6. DELAYS AND CANCELLATIONS - Time is of the essence of this order. Seller shall notify Purchaser immediately if Seller is unable to fill this order promptly or if shipment will be delayed for any reason. Without prejudice to any other rights or remedies Purchaser may cancel this order in whole or in part if the product is defective or not delivered to Purchaser as scheduled.
7. INSPECTION - Any goods provided under this order are subject to Purchaser’s inspection and approval within a reasonable time after delivery. Purchaser shall have the right to reject any defective goods and return said goods to Seller at Seller’s sole expense. Seller shall pay to Purchaser all costs and expenses reasonably incurred by Purchaser in taking action to return or correct defective goods, with a $50.00 minimum charge. If the corrective action is necessary in part because of a nonconformity in the goods provided, and in part because of an act or omission of Purchaser, said costs shall be allocated between the parties pro rata according to their respective percentage of fault.

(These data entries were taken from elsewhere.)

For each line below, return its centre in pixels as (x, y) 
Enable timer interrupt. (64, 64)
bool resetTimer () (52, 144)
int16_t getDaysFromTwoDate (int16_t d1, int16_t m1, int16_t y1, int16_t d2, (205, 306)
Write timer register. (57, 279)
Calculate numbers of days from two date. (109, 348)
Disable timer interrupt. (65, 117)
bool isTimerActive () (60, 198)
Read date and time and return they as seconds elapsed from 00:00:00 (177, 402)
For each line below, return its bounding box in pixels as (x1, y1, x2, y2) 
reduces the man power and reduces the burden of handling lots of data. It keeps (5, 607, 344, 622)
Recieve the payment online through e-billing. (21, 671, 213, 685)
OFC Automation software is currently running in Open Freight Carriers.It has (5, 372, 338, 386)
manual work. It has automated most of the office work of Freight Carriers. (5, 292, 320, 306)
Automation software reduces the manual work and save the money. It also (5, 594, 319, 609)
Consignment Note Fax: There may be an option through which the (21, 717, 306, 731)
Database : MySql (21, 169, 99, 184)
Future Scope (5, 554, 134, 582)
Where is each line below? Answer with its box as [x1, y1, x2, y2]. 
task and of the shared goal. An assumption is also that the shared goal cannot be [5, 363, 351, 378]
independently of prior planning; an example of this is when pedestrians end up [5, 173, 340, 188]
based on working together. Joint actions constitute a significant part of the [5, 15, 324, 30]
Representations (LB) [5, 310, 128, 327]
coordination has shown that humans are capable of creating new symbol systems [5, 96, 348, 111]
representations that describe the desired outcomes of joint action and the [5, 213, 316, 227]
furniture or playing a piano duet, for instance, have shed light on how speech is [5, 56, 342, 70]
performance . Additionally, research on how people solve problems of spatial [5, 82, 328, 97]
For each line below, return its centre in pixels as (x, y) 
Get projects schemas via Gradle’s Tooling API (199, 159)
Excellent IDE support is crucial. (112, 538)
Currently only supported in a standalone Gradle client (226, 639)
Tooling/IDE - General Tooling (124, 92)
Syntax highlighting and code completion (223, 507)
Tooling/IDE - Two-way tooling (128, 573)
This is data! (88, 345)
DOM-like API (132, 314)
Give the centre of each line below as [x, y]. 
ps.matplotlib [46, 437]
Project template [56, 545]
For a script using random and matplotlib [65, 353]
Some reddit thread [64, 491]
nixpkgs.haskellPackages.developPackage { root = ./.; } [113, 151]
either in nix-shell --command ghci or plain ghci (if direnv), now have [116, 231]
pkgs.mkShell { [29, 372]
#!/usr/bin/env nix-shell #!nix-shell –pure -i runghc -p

8. EQUIPMENT FURNISHED BY PURCHASER - Any materials furnished by Purchaser in connection with this order are held by Seller on a consignment basis. Seller agrees to pay Purchaser for all such materials spoiled or not otherwise satisfactorily accounted for
Any special tools, dies, jigs, and facilities (hereinafter called “tools”) required for the fabrication of this order shall remain Purchaser’s exclusive property. Seller agrees to mark or tag the tools to clearly indicate Purchaser’s ownership, to keep an accurate inventory of said tools, and submit said inventory to Purchaser upon Purchaser’s request.

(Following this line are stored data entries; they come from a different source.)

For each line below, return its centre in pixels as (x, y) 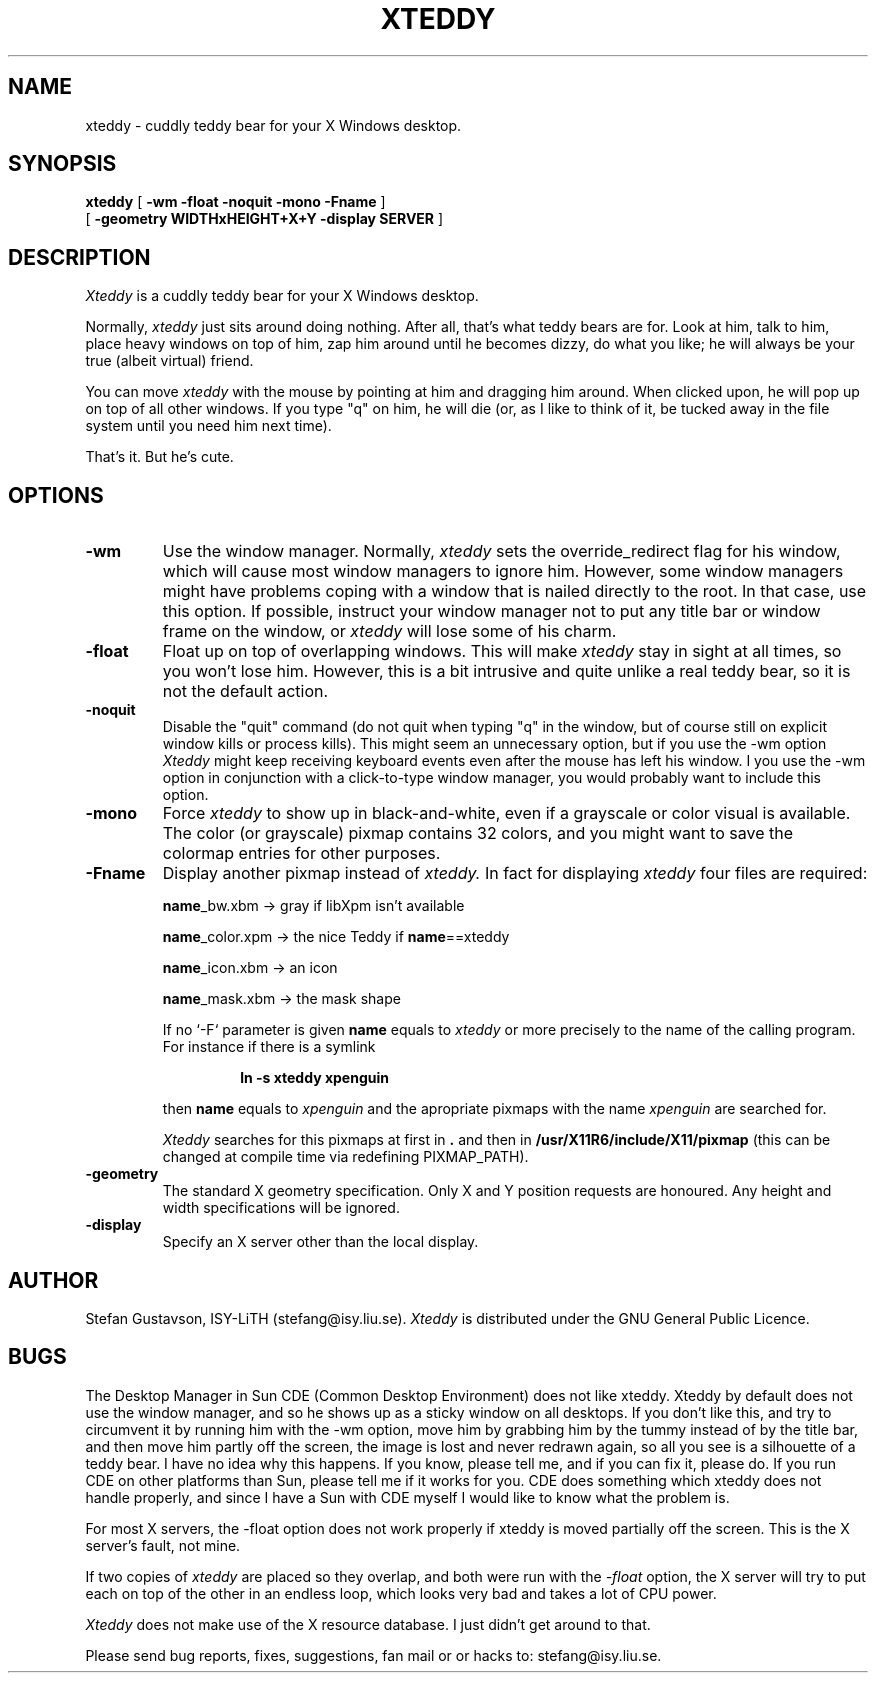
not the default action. (245, 691)
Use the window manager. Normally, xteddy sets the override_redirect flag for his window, (501, 551)
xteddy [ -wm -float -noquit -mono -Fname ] (235, 202)
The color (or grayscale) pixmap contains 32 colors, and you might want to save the (477, 833)
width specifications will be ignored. (281, 1208)
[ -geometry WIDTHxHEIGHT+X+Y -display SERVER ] (264, 219)
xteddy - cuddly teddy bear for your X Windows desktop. (273, 125)
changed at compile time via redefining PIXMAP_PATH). (345, 1157)

9. DESIGN RIGHTS - Any intellectual property related to goods made under drawings or specifications furnished by Purchaser shall be considered the exclusive property of Purchaser. Seller shall not provide said drawings or the same goods or parts to anyone else without Purchaser’s prior written consent.
10. WORK ON PURCHASER’S PREMISES - If any work under this order is to be performed on Purchaser’s premises, Seller agrees to indemnify, defend, and hold Purchaser harmless against any damages, claims, and expenses (including, but not limited to, attorneys’ fees) arising out of such work. Prior to commencement of such work, Seller agrees to furnish to Purchaser satisfactory evidence that Seller and its subcontractors have adequate insurance(s) naming Purchaser as an additional insured. Seller agrees to perform the work in accordance with safety rules of Purchaser and applicable state and local laws and regulations.
11. LAW - The rights and duties of all persons and the construction and the effect of all provisions hereof shall be governed by and construed according to the laws of the State of Wisconsin (exclusive of Wisconsin’s conflicts of laws rules).
12. MISCELLANEOUS – If any of these terms and conditions are held invalid the remainder shall not be affected thereby. Any waiver of strict compliance with a provision of this order shall not be deemed a waiver of Purchaser’s right to insist upon strict compliance thereafter.